Today, families around the world are gathered together in millions of homes to celebrate Christmas. There will be a plethora of food, laughter, and maybe some old catching up and reminiscing about years past.
However, for some, especially me, amid the joy, a certain heaviness will settle over my household. Without a word, everyone in my family knows how the others are feeling – it’s just not the same this year, and it will never be again because my grandma, Janet Stephanie McAllister, is no longer here.
Janet Stephanie McAllister in happier times
For some, this feeling comes across the room when it’s time to pray – a grandmother who always prayed is no longer here. Or the grief paralyses some family member who has to wrap all the presents alone this year.
But, for me, this holiday celebration will have a new, conspicuous component, an empty seat at the table, no movement in the kitchen on Christmas Eve, no kneading of bread, no creaming of butter to make cakes, and no shouts for “Maurice!” my grandfather, whom she always called upon to pass her something while she cooked.
My grandma, Janet, as most called her, was that glue that held her little family together, not just during the Christmas holidays but all year around. Her contagious laughter, her splendid singing, her love for fashion and cooking, her determination, and her powerful prayers, were what made her our ‘Queen’.

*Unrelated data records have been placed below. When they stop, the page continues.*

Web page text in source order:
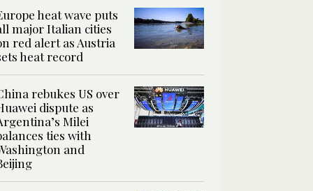
heat wave puts
major Italian cities
red alert as Austria
heat record
rebukes US over
dispute as
Milei
ties with
and

However, on June 12, 2019, she was taken away from our little family, and while it may seem like a long time, this year I seem to miss her the most. While over the years I’ve tried to make the pain go away, the healing process, and adding meaning to the holidays are very difficult this year.
But even as I and my family are acknowledging our loss, and what Grandma Janet meant to our family, her memory this Christmas will give meaning to our grief and also reflect the love we have as a family.
Even though it may be poignantly different to maintain Christmas traditions this year and every other year without her, we will try to provide a thread of connection for your family and build an unbreakable bond she will always want us to have.
So, this Christmas, if you are also experiencing an empty seat at the table, remember that an empty seat does not mean empty hearts and homes. Even though the holidays can be painful reminders of who is not at the table, we can still experience real joy by taking time this Christmas season to fondly remember our loved ones whom we’ve lost.
Today, I honour Grandma Janet’s memory and I cherish the special people who I still have around the table.
No one will ever take her place, but as time softens the hurt, the holidays will become a time of year when my family and I can enjoy the warm and fond memories of her, who is no longer in our presence.